Exercise objective - Wherever a picture sits, omit it. Output the rest of the listing exactly.

Extracted records -

---

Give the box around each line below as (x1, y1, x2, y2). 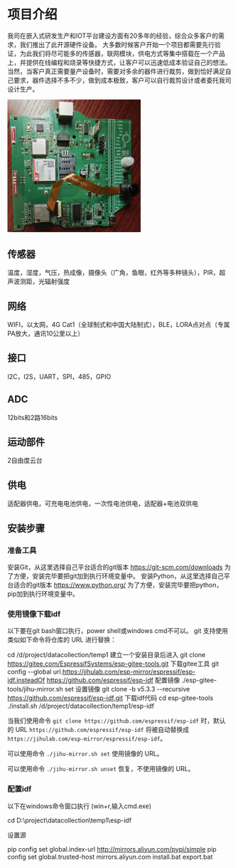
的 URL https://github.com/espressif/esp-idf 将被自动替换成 (7, 726, 190, 734)
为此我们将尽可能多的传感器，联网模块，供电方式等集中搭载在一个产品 (19, 49, 225, 58)
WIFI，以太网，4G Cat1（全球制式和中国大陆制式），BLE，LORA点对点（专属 (7, 320, 230, 328)
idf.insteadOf (7, 676, 45, 684)
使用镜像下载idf (7, 609, 61, 619)
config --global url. (7, 667, 63, 676)
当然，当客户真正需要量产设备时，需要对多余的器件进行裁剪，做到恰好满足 (7, 67, 225, 75)
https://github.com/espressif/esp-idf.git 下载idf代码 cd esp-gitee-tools (7, 694, 214, 702)
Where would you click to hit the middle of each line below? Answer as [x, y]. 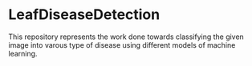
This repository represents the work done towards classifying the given [126, 37]
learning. [23, 53]
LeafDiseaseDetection [84, 15]
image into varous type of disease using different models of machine [122, 45]
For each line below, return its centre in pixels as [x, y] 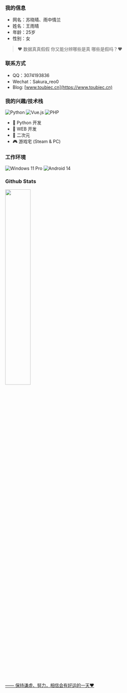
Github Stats [21, 181]
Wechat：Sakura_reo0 [35, 82]
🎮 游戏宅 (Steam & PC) [36, 141]
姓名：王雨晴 [25, 26]
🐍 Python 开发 [27, 122]
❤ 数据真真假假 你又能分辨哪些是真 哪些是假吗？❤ [70, 49]
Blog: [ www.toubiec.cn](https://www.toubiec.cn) [62, 87]
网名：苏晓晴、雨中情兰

---

Output -
Give the box around each line below as (x1, y1, x2, y2). 
的 URL https://github.com/espressif/esp-idf 将被自动替换成 (7, 726, 190, 734)
为此我们将尽可能多的传感器，联网模块，供电方式等集中搭载在一个产品 (19, 49, 225, 58)
WIFI，以太网，4G Cat1（全球制式和中国大陆制式），BLE，LORA点对点（专属 (7, 320, 230, 328)
idf.insteadOf (7, 676, 45, 684)
使用镜像下载idf (7, 609, 61, 619)
config --global url. (7, 667, 63, 676)
当然，当客户真正需要量产设备时，需要对多余的器件进行裁剪，做到恰好满足 (7, 67, 225, 75)
https://github.com/espressif/esp-idf.git 下载idf代码 cd esp-gitee-tools (7, 694, 214, 702)
Where would you click to hit the middle of each line below? Answer as [x, y]. 
This repository represents the work done towards classifying the given [126, 37]
learning. [23, 53]
LeafDiseaseDetection [84, 15]
image into varous type of disease using different models of machine [122, 45]
For each line below, return its centre in pixels as [x, y] 
Github Stats [21, 181]
Wechat：Sakura_reo0 [35, 82]
🎮 游戏宅 (Steam & PC) [36, 141]
姓名：王雨晴 [25, 26]
🐍 Python 开发 [27, 122]
❤ 数据真真假假 你又能分辨哪些是真 哪些是假吗？❤ [70, 49]
Blog: [ www.toubiec.cn](https://www.toubiec.cn) [62, 87]
网名：苏晓晴、雨中情兰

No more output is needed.